Determine the smallest constants $a_1$ and $b_1$ such that every 1-planar graph G has ${\chi }_{\mathrm{st}}^{\prime }\left(G\right)\le a_1\Delta +b_1$.

Because there exists a tree T such that ${\chi }_{\mathrm{st}}^{\prime }\left(T\right)=\lfloor 1.5\Delta \rfloor$, we infer that $a_1\ge 1.5$.

Theorem 7 asserts that if a 1-planar graph G does not contain 4-cycles, then ${\chi }_{\mathrm{st}}^{\prime }\left(T\right)\le \lfloor 1.5\Delta \rfloor +500$. Here the constant 500 seems not best possible.

Problem 2.

Determine the smallest constants $c_1$ such that every 1-planar graph G without 4-cycles has ${\chi }_{\mathrm{st}}^{\prime }\left(G\right)\le \lfloor 1.5\Delta \rfloor +c_1$.

In fact, Theorem 4 extends a result in [24], which says that every planar graph G without 4-cycles has an edge-partition $(F,H)$ such that F is a forest and $\Delta \left(H\right)\le 5$. About other results regarding the vertex-partition of graphs, one can refer to [25,26].

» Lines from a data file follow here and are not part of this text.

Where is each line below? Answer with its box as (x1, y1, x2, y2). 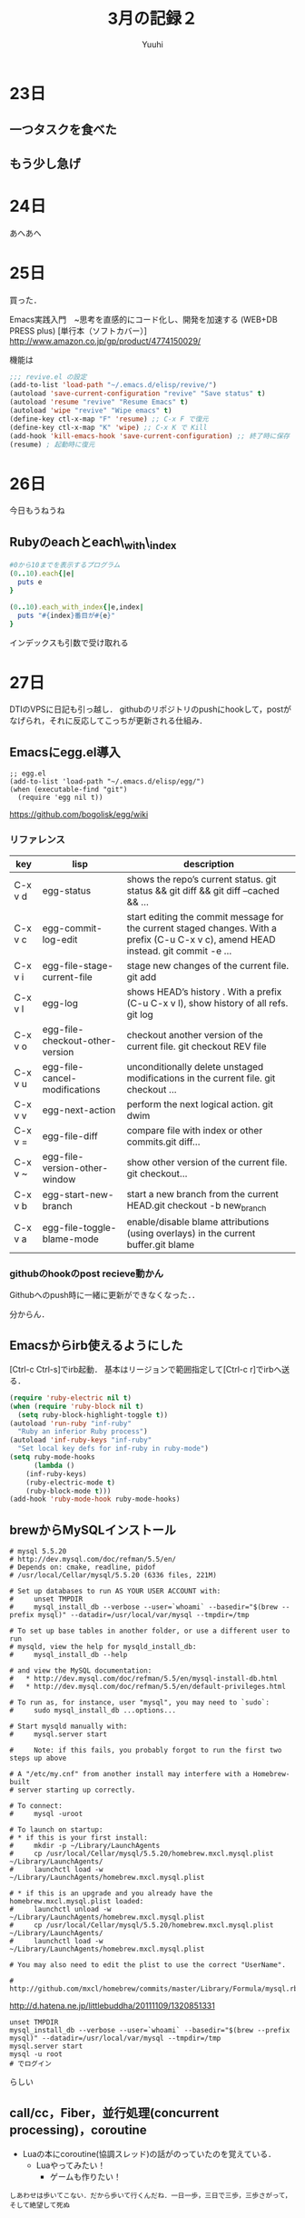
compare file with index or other (126, 1124, 263, 1136)
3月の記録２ (107, 8, 198, 29)
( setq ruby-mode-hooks (9, 1453, 95, 1462)
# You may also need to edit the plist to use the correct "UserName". (9, 1961, 286, 1970)
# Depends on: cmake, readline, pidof (9, 1563, 156, 1573)
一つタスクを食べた (9, 122, 117, 137)
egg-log (42, 996, 79, 1009)
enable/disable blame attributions (126, 1215, 270, 1228)
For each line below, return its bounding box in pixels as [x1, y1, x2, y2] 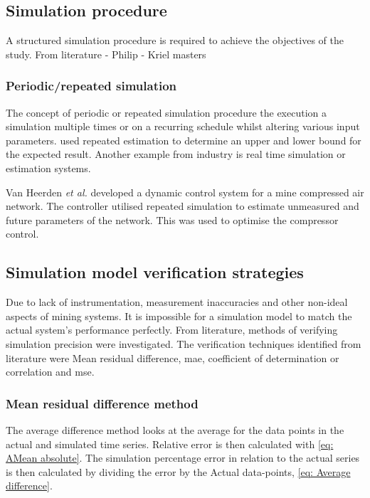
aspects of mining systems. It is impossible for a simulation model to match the [6, 308, 352, 323]
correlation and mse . [6, 364, 95, 379]
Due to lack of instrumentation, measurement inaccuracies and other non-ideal [6, 295, 348, 309]
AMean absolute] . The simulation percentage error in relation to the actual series [6, 450, 360, 465]
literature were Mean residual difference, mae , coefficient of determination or [6, 350, 339, 365]
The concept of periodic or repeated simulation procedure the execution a [6, 105, 327, 120]
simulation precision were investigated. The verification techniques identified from [6, 336, 361, 351]
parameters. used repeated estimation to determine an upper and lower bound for [6, 132, 361, 147]
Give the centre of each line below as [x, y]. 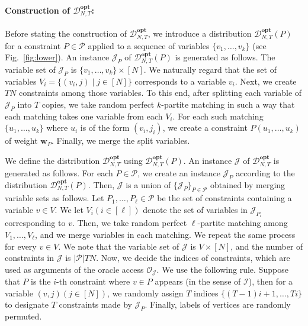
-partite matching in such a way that [228, 104]
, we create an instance [179, 172]
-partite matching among [243, 223]
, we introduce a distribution [200, 33]
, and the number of [267, 246]
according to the [265, 172]
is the [41, 281]
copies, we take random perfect [98, 104]
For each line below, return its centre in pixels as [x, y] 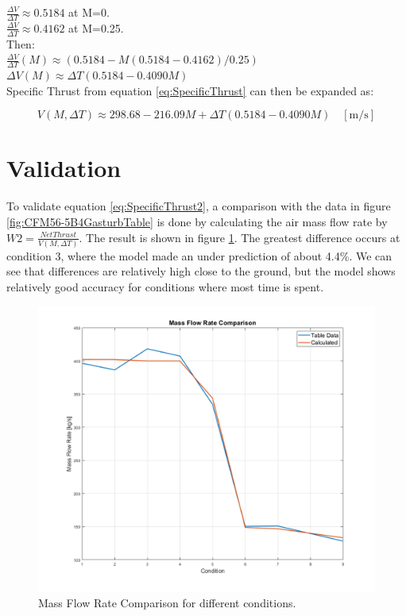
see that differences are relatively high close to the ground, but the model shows [201, 271]
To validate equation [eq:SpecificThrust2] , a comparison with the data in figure [199, 206]
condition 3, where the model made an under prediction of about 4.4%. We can [199, 255]
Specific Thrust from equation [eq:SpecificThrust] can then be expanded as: [190, 90]
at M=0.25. [96, 27]
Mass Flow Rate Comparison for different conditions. [167, 602]
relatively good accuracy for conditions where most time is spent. [165, 287]
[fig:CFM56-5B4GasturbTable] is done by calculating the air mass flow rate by [197, 221]
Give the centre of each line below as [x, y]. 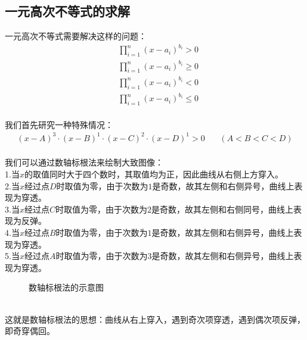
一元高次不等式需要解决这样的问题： [76, 36]
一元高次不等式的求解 [67, 11]
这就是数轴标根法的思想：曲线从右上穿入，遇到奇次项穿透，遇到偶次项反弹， [155, 319]
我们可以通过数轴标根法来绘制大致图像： [84, 162]
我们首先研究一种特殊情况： [59, 124]
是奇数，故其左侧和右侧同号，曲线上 [222, 209]
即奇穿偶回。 [30, 331]
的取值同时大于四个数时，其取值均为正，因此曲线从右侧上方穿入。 [153, 174]
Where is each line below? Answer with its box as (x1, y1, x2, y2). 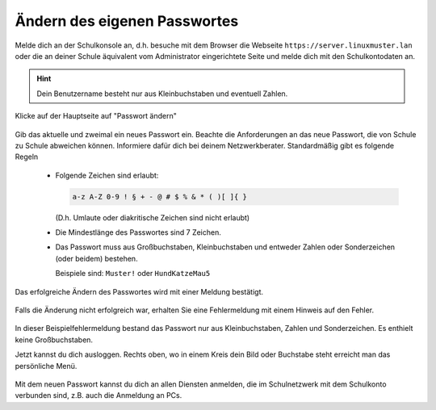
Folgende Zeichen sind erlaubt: (55, 170, 159, 180)
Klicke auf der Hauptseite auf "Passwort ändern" (15, 111, 178, 121)
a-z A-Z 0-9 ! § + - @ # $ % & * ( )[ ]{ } (72, 192, 248, 201)
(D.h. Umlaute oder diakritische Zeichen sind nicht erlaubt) (55, 212, 250, 222)
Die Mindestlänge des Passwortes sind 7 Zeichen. (55, 228, 222, 237)
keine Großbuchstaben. (15, 335, 93, 345)
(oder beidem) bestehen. (55, 253, 138, 263)
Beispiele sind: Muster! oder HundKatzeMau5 (55, 269, 211, 278)
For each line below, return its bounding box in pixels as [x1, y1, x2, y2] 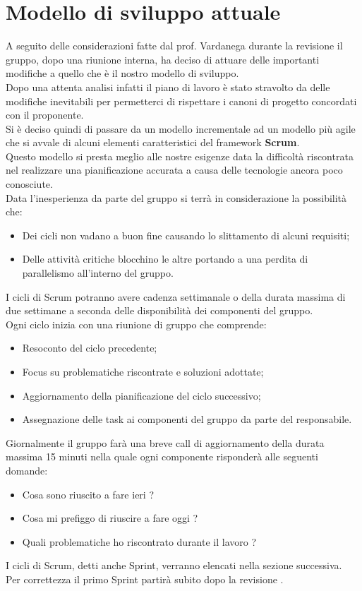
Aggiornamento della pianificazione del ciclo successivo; [22, 388, 261, 402]
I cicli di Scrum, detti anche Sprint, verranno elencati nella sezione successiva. [6, 558, 342, 573]
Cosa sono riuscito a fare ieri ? [22, 486, 155, 501]
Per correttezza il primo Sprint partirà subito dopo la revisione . [6, 571, 284, 586]
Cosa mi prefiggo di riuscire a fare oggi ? [22, 511, 198, 525]
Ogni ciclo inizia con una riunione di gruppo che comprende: [6, 316, 267, 331]
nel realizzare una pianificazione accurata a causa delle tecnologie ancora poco [6, 162, 343, 177]
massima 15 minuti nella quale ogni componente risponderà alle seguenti [6, 449, 318, 464]
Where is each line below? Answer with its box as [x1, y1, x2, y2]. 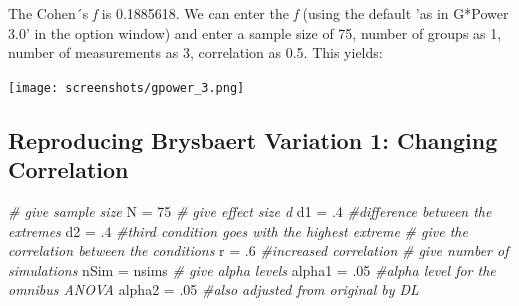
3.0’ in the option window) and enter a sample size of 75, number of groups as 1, [8, 22, 502, 43]
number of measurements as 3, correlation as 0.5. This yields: [8, 42, 383, 63]
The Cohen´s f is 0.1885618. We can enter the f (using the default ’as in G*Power [8, 3, 509, 23]
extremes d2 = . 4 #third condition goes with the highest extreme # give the [8, 220, 468, 241]
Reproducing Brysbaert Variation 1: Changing [8, 124, 498, 155]
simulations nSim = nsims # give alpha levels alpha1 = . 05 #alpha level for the [8, 259, 496, 280]
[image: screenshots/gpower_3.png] [8, 80, 245, 95]
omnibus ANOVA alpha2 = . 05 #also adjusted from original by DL [8, 279, 419, 300]
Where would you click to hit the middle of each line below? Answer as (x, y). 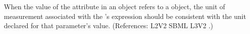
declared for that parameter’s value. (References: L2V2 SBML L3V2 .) (109, 25)
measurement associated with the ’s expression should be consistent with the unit (125, 16)
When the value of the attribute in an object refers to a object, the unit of (115, 6)
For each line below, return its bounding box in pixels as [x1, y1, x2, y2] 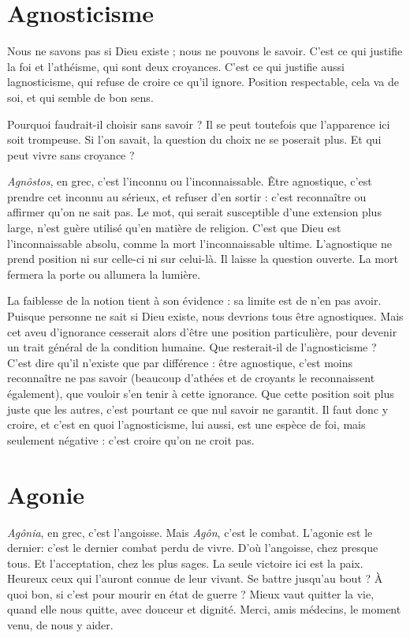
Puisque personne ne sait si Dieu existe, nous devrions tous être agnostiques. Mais [7, 308, 404, 325]
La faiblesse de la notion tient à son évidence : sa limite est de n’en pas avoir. [7, 292, 382, 309]
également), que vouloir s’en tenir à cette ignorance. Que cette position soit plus [7, 385, 394, 401]
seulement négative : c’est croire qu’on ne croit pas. [7, 431, 255, 448]
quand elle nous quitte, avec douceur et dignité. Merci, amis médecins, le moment [7, 601, 401, 617]
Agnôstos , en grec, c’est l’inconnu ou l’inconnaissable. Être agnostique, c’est [7, 173, 372, 190]
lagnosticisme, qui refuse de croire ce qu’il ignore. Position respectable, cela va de [7, 73, 399, 90]
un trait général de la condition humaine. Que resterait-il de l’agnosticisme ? [7, 339, 377, 355]

It is unknown whether Theorem 4 is the best possible with respect to the maximum degree of the graph H. Naturally, we raise the following problem.

Problem 3.

Determine the smallest constant $c_2$ such that every 1-planar graph G without 4-cycles can be edge-partitioned into a forest F and a graph H such that $\Delta \left(F\right)=\Delta -c_2$ and $\Delta \left(H\right)=c_2$.

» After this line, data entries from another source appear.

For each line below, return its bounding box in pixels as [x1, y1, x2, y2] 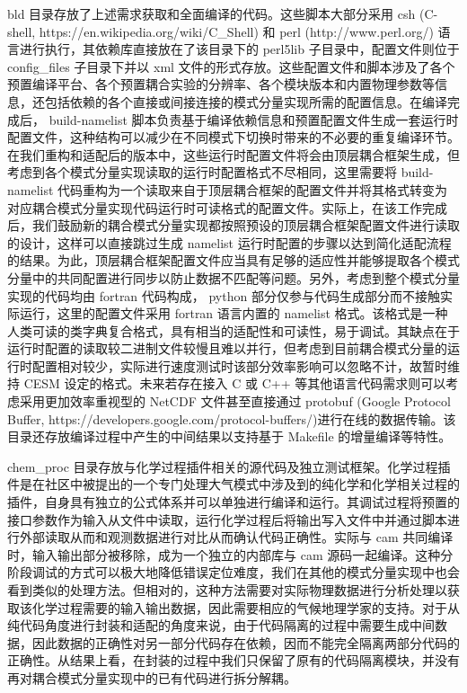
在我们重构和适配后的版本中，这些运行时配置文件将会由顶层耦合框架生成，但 [7, 145, 460, 164]
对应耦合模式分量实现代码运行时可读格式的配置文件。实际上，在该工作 [7, 198, 422, 217]
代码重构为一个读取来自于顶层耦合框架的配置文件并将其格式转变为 [57, 180, 448, 199]
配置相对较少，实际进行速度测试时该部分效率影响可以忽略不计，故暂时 [31, 356, 447, 375]
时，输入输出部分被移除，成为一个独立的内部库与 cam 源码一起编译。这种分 [7, 545, 454, 564]
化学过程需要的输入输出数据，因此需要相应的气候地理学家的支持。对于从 [31, 598, 460, 617]
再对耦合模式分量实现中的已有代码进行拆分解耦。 [7, 668, 296, 687]
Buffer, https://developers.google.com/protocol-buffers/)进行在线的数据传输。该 [7, 409, 456, 428]
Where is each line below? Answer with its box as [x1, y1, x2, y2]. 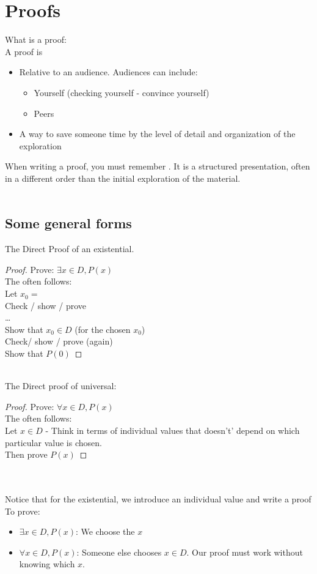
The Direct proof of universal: [5, 379, 117, 392]
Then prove [5, 448, 48, 461]
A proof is [5, 45, 43, 58]
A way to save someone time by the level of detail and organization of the [19, 127, 296, 140]
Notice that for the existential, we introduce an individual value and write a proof [5, 492, 312, 505]
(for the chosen [75, 322, 131, 335]
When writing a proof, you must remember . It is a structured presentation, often [5, 160, 310, 173]
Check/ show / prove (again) [5, 335, 113, 348]

By Theorem 4, we see that $c_2\le 39$ when $\Delta \ge 41$. On the other hand, to discuss the lower bound of $c_2$, we depict the graphs P and $G^{*}$ in Figure 5, either of which is of symmetry with respect to vertices and edges. Note that P is the well-known Petersen graph and is a 1-planar graph without 3-cycles and 4-cycles. If P has an edge-partition $(F,H)$ such that F is a forest; then it is easy to derive that $\Delta \left(H\right)\ge \Delta \left(P\right)-1=2$ because the minimum degree of F is at most one. Observe that $G^{*}$ is a 4-regular planar graph without 4-cycles (of course, it is also 1-planar), and if it has an edge-partition $(F,H)$ such that F is a forest, then $\Delta \left(H\right)\ge 4-1=3$. These two examples show that $c_2\ge 3$.